Lucie Safarova, meet Eugenie Bouchard; Ana Ivanovic, meet Garbine Muguruza. Looking at the plots, it is interesting to note how Safarova and Bouchard seem to follow each other across the various measures. The same is true for Ivanovic and Muguruza. A potential application of the aggression score is that it can point us to players that are comparable and may have similar results. Players with good results against Safarova and Ivanovic may have good results against Bouchard and Muguruza, two younger players whom they are much less likely to have played.
Serena Williams and Karolina Pliskova serve like Madison Keys and Petra Kvitova, but they are very different. Serena, Pliskova, Keys and Kvitova are all players that are known for their serves as their weapons. Serena and Pliskova have the third and fourth highest Aggression Scores respectively.
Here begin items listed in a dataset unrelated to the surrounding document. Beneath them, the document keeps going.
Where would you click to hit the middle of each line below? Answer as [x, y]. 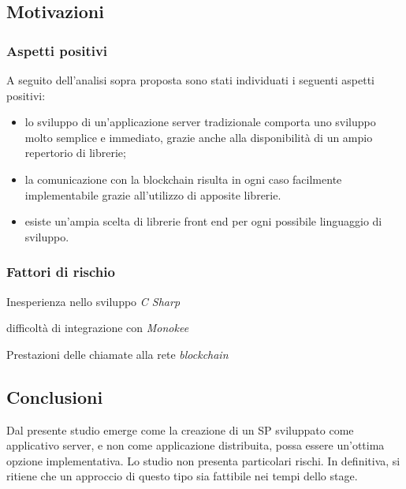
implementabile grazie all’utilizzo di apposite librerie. [153, 194]
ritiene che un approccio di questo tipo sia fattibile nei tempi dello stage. [182, 476]
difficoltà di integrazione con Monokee [98, 328]
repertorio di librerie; [75, 153]
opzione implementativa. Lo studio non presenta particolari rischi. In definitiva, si [203, 460]
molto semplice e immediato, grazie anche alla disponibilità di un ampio [199, 137]
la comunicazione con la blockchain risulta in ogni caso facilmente [183, 179]
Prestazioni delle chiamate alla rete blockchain [117, 354]
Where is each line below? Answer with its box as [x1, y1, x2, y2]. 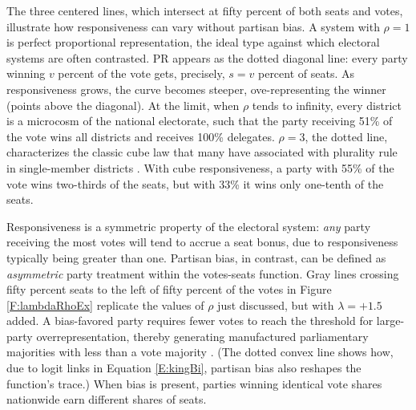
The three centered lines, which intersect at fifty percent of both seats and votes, [6, 2, 403, 18]
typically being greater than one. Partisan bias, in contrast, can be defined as [6, 249, 386, 266]
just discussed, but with [217, 296, 334, 313]
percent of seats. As [257, 65, 355, 82]
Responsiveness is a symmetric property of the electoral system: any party [6, 217, 371, 234]
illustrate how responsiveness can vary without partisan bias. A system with [6, 18, 380, 35]
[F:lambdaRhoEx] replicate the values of [6, 296, 204, 313]
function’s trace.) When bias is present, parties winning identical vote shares [6, 375, 382, 392]
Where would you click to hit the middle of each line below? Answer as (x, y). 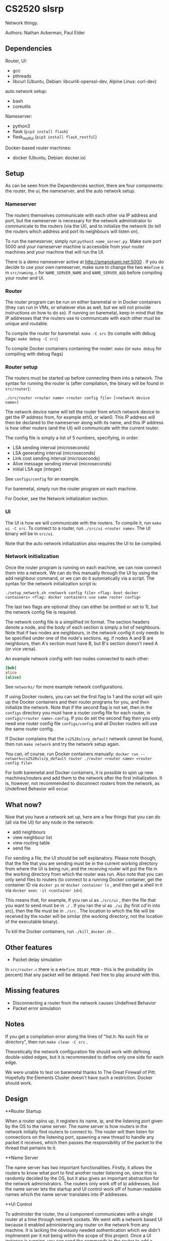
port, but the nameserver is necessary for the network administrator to (79, 220)
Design (17, 1099)
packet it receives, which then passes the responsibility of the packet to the (84, 1142)
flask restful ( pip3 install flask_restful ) (55, 137)
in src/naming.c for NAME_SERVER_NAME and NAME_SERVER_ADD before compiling (84, 272)
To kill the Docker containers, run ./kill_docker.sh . (60, 932)
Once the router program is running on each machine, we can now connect (83, 567)
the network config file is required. (41, 612)
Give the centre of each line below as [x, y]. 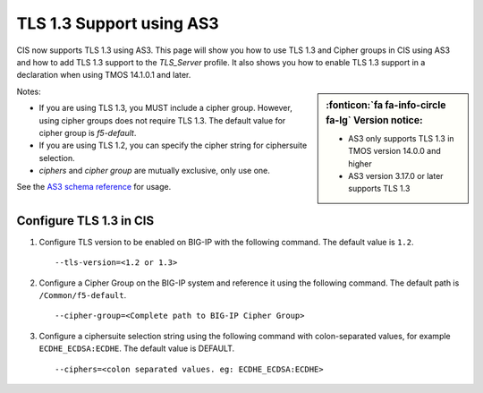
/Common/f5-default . [83, 295]
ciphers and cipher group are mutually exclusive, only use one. [154, 171]
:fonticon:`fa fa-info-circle [386, 105]
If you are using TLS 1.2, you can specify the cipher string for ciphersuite [173, 145]
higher [360, 163]
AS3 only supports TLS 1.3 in [402, 138]
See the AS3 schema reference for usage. [94, 187]
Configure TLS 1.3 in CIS [85, 221]
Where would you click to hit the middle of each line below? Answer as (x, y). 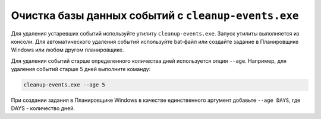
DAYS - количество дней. (43, 108)
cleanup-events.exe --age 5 (64, 85)
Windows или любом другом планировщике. (67, 50)
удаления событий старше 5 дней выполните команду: (81, 69)
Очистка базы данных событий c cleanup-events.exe (155, 15)
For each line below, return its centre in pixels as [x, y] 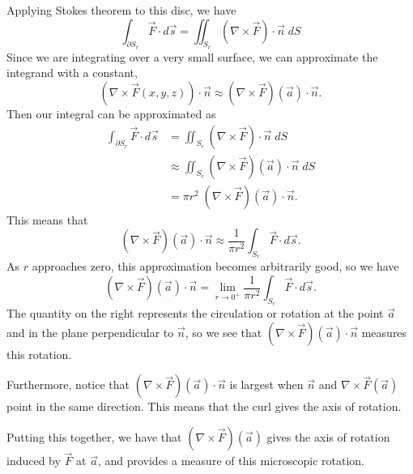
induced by [34, 461]
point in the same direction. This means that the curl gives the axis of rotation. [204, 406]
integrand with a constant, [72, 73]
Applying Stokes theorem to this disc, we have [121, 10]
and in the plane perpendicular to [90, 332]
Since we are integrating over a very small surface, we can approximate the [192, 56]
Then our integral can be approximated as [111, 113]
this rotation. [39, 354]
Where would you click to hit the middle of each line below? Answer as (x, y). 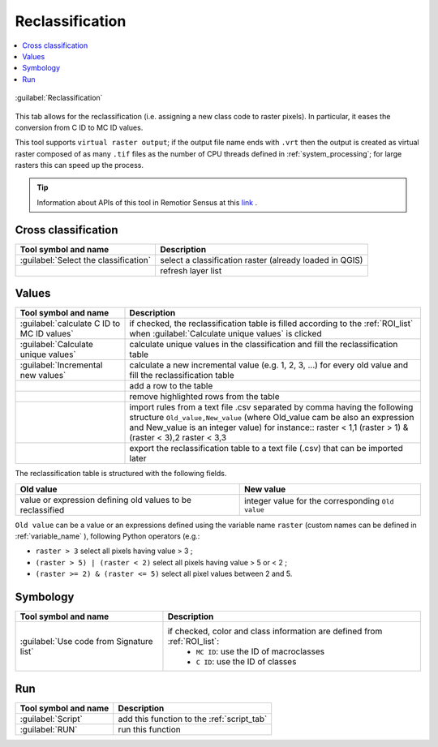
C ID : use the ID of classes (246, 662)
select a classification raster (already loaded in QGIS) (261, 260)
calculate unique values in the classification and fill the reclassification (264, 345)
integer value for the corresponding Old (319, 501)
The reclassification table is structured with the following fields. (121, 474)
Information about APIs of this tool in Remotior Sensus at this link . (147, 202)
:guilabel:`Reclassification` (59, 98)
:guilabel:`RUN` (49, 729)
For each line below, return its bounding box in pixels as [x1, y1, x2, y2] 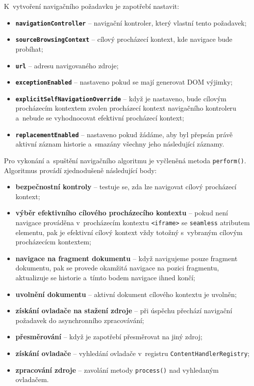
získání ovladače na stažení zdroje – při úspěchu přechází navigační [15, 305, 232, 316]
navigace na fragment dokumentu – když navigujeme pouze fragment [15, 253, 238, 263]
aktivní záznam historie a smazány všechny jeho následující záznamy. [15, 139, 225, 149]
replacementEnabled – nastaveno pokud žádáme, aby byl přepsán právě [15, 129, 233, 139]
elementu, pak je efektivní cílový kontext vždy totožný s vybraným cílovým [15, 227, 243, 237]
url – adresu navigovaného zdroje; [15, 60, 119, 70]
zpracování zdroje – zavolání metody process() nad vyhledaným [15, 364, 219, 375]
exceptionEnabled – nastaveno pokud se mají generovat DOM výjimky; [15, 77, 233, 87]
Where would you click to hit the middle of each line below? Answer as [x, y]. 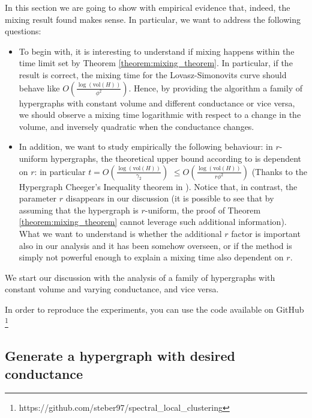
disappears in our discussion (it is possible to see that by [170, 198]
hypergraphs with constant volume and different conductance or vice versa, [157, 103]
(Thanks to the [279, 171]
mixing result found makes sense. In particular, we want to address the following [153, 19]
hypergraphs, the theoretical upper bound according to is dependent [176, 158]
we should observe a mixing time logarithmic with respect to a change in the [160, 115]
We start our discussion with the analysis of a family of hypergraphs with [140, 277]
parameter [38, 198]
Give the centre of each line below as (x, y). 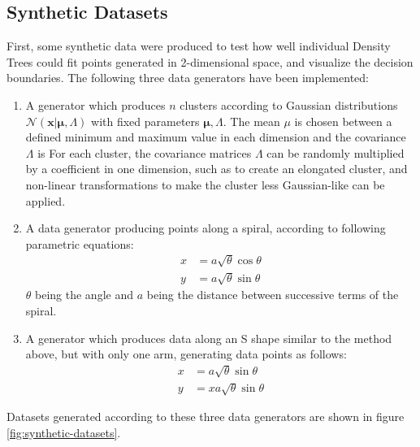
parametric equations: (80, 243)
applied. (45, 200)
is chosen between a (343, 121)
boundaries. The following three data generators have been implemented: (188, 78)
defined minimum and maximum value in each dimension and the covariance (216, 137)
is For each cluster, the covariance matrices (145, 152)
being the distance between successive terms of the (273, 295)
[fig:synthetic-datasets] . (64, 432)
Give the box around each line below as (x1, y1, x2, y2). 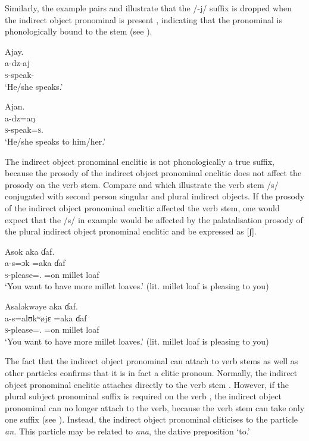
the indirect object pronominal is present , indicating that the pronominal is (5, 13, 282, 26)
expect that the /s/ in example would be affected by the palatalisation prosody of (5, 213, 303, 226)
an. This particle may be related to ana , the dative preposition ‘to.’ (5, 425, 250, 437)
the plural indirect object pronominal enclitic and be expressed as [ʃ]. (5, 225, 257, 237)
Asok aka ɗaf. (5, 245, 55, 257)
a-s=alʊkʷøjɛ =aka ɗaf (5, 311, 87, 324)
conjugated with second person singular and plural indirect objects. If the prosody (5, 190, 305, 202)
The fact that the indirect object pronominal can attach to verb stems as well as (5, 355, 298, 367)

However, they also have wide spreads on serve and return scores and they have much lower second serve service point scores than their first serve scores would predict, whereas Keys is about where the prediction places her and Kvitova is far more aggressive than her first serve points would predict.
While Serena is still a relatively aggressive returner, she rates lower on first serve return aggression than Maria Sharapova. Pliskova falls to the middle of the pack on return aggression. Kvitova and Keys, in contrast, are both very aggressive on return points. My hypothesis for the difference is that while Serena and Pliskova are aggressive players, their scores get inflated by using their first serve as a weapon and they are only somewhat more aggressive than the players that score below them. Kvitova and Keys, on the other had, are exceptionally aggressive players.
The WTA runs through Victoria Azarenka and Madison Keys. Oddly, the players who seemed to best capture the relationships between all of the aggression scores and spreads of aggression scores were Victoria Azarenka and Madison Keys. Neither strayed outside of the confidence interval and often ended up on the best-fit line from the regressions. They define average for the WTA top 20.
These thoughts are preliminary and any suggestions on how they could be used or improved would be helpful. I also must beseech you to help with the Match Charting Project to put more players over the 2,000 point mark and get more points for the players on this list to help their Aggression Scores a better part of reality.